Claire also mentioned Lux hotels, which include an iconic red telephone box that customers can use to phone home for free, along with free childcare and a daily prize draw. She described it as a “six star experience”, which would make her loyal to the brand in the future.
Aimee Wilde (Marketing Manager, Amigo) discussed Wizz Air’s sign up experience, which helps the brand achieve its goal of becoming young customers’ “travel buddy” through a mobile-first experience. In Aimee’s view, Wizz Air succeed by offering transactional utility, a form of customer satisfaction based on perceived value. In this case that means rock-bottom prices and complimentary add-ons, which make customers feel like they’ve done well to make such a smart consumer choice.
Calvin Dudek (Chief Product Officer at Focal Data) and Tara Benjamin (Sales Capability Director at Brand Learning) also raised Hotels.com and Expedia as brands offering great transactional websites, and noted that this was one of the natural advantages of digitally-native brands.
Other guests mentioned other valuable additions to the customer experience. Jamie Childs (Commerce Executive at Strand Palace Hotel) discussed their initiative to install Bose speakers and the possibility of adding personalised mobile devices for deluxe room customers to provide further value for the customer experience. Shivani also mentioned BA’s partnership with The White Company. Even relatively minor touches such as a “welcome home” email help to create unforgettable experiences.
Both Shivani and Daniel Taylor (Global Content Manager, British Airways) also discussed BA’s ‘Know Me’ programme. The airline uses a large yet well-organised and accessible database to enable staff to create a highly-personalised service. Even cabin crew have information on most valued customers. Overall this initiative has driven £204M in incremental value up to 2017.
Another bias we discussed was the intention-action gap, the observation that most people do not behave according to their own statements. It’s another way of framing David Ogilvy’s dictum that “customers don’t say what they think, and they don’t do what they say.”

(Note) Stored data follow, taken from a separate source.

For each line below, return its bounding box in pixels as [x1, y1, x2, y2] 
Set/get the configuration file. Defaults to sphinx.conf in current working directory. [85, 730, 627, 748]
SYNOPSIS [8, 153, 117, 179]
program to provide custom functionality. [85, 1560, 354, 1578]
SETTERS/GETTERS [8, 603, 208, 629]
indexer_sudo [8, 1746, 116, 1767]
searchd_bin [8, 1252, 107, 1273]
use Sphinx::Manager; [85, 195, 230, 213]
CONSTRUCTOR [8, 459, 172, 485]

An interesting experiment was done by British Airways. They listened to focus groups and filled self-service fridges in business class with salads and fruits. However they soon found that due to the low oxygen, low-pressure climate on the airplane, customers preferred chocolates and cakes. This refutation of a focus group reveals the importance of experimentation. And it demonstrates why we view it as so important to enable marketers to experiment flexibly on their websites.
We also covered how consumers always view price in relative terms. Nespresso price themselves competitively against coffee from Nero or Costa, rather than ground coffee. Marketers also need to be aware of the power of irrelevant alternatives. Daniel Taylor from BA discussed how pricing is determined by revenue management teams, but marketers see the potential to be creative with how prices are communicated.

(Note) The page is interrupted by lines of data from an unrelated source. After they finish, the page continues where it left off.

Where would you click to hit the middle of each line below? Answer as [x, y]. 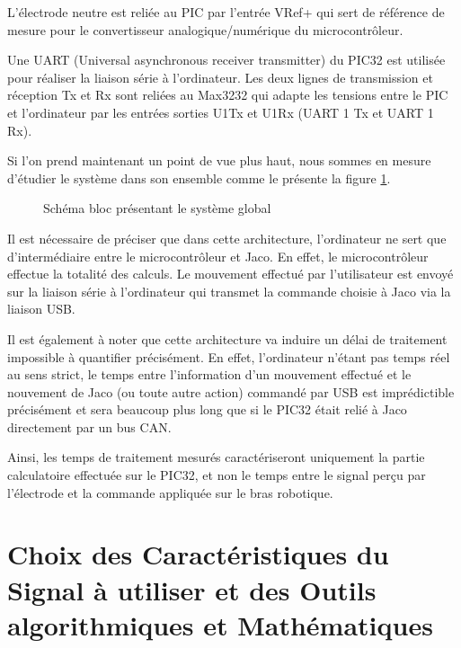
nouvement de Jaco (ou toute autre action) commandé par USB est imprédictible [231, 391]
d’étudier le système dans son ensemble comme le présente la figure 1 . [199, 178]
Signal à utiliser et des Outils [192, 589]
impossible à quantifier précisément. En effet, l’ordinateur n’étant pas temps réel [229, 356]
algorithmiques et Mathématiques [220, 624]
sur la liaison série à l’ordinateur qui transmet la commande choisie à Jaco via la [229, 291]
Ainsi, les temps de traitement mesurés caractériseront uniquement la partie [216, 457]
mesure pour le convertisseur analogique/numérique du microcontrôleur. [205, 29]
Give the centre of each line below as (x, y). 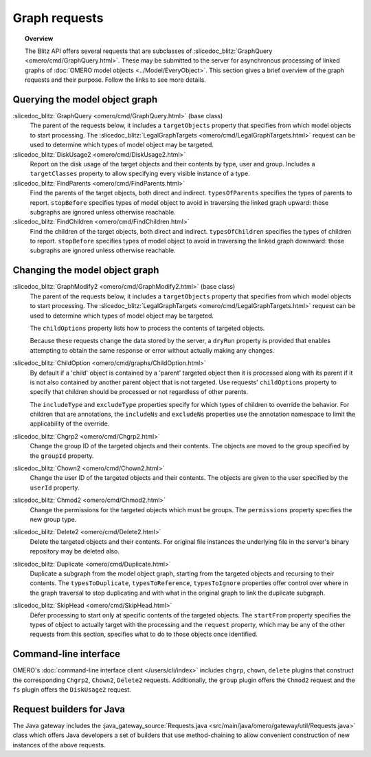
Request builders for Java (69, 709)
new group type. (53, 519)
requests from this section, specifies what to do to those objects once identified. (144, 634)
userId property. (55, 487)
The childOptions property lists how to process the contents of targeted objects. (147, 328)
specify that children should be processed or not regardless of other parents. (139, 392)
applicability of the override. (70, 424)
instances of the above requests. (59, 745)
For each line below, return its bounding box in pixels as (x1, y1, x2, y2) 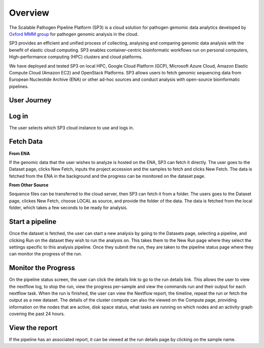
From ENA (9, 150, 30, 156)
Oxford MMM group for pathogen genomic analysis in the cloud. (9, 31, 139, 37)
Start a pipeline (9, 218, 57, 226)
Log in (9, 112, 28, 120)
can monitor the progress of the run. (9, 251, 83, 257)
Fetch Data (9, 138, 43, 146)
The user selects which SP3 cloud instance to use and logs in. (9, 125, 134, 131)
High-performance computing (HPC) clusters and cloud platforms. (9, 54, 143, 60)

Stephen mentioned a contextual difference between airlines and hotels. While customers of airlines expect price discrimination, customers of hotels feel aggrieved if they find out someone else has got a better price for a room. Aimee also discussed the “hurts so good” phenomenon (also known as masochism) where customers who have had to go through a process feel emotionally invested and more likely to take action, e.g. Jack’s Flight Club.
We also discussed the importance of honest recognition of fallibility (one of the 22 laws of marketing) where consumers like brands to admit fault or admit vulnerability. The KFC ‘FCK’ campaign is a good recent example, while the most famous example in travel is Avis’s “We try harder.” Shivani said that she had experienced this fallibility effect when an airline’s chief had written 2000 letters to apologise for an issue in a frequent flyer programme.